The expected response is an exact repetition of every record, with images excluded.
────
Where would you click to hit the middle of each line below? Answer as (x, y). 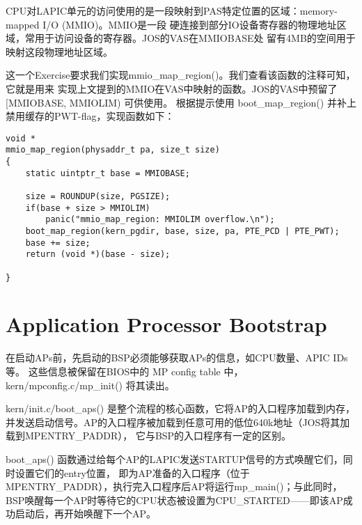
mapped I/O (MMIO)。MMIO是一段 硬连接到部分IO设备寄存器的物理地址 (171, 24)
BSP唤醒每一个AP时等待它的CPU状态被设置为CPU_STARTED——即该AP (174, 500)
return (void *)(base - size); (98, 254)
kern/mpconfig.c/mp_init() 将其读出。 (90, 385)
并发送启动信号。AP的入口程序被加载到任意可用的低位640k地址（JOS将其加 (178, 422)
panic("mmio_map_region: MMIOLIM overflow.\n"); (160, 220)
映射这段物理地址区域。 (59, 51)
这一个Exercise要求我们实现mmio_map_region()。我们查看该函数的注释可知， (181, 75)
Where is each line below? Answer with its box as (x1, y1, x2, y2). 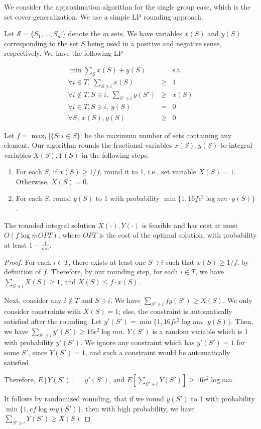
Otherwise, (16, 176, 49, 186)
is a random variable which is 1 (152, 326, 248, 336)
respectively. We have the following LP (4, 48, 123, 58)
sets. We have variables (111, 28, 182, 39)
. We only (222, 294, 252, 305)
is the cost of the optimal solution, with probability (99, 230, 257, 240)
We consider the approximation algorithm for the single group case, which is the (4, 2, 251, 12)
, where (58, 230, 81, 240)
────
OUTPUT FOR THIS EXERCISE:
Where would you click to hit the middle of each line below? Answer as (x, y). 
mapped I/O (MMIO)。MMIO是一段 硬连接到部分IO设备寄存器的物理地址 (171, 24)
BSP唤醒每一个AP时等待它的CPU状态被设置为CPU_STARTED——即该AP (174, 500)
return (void *)(base - size); (98, 254)
kern/mpconfig.c/mp_init() 将其读出。 (90, 385)
并发送启动信号。AP的入口程序被加载到任意可用的低位640k地址（JOS将其加 (178, 422)
panic("mmio_map_region: MMIOLIM overflow.\n"); (160, 220)
映射这段物理地址区域。 (59, 51)
这一个Exercise要求我们实现mmio_map_region()。我们查看该函数的注释可知， (181, 75)
Where is each line below? Answer with its box as (x1, y1, x2, y2). 
Otherwise, (16, 176, 49, 186)
is a random variable which is 1 (152, 326, 248, 336)
respectively. We have the following LP (4, 48, 123, 58)
sets. We have variables (111, 28, 182, 39)
. We only (222, 294, 252, 305)
is the cost of the optimal solution, with probability (99, 230, 257, 240)
We consider the approximation algorithm for the single group case, which is the (4, 2, 251, 12)
, where (58, 230, 81, 240)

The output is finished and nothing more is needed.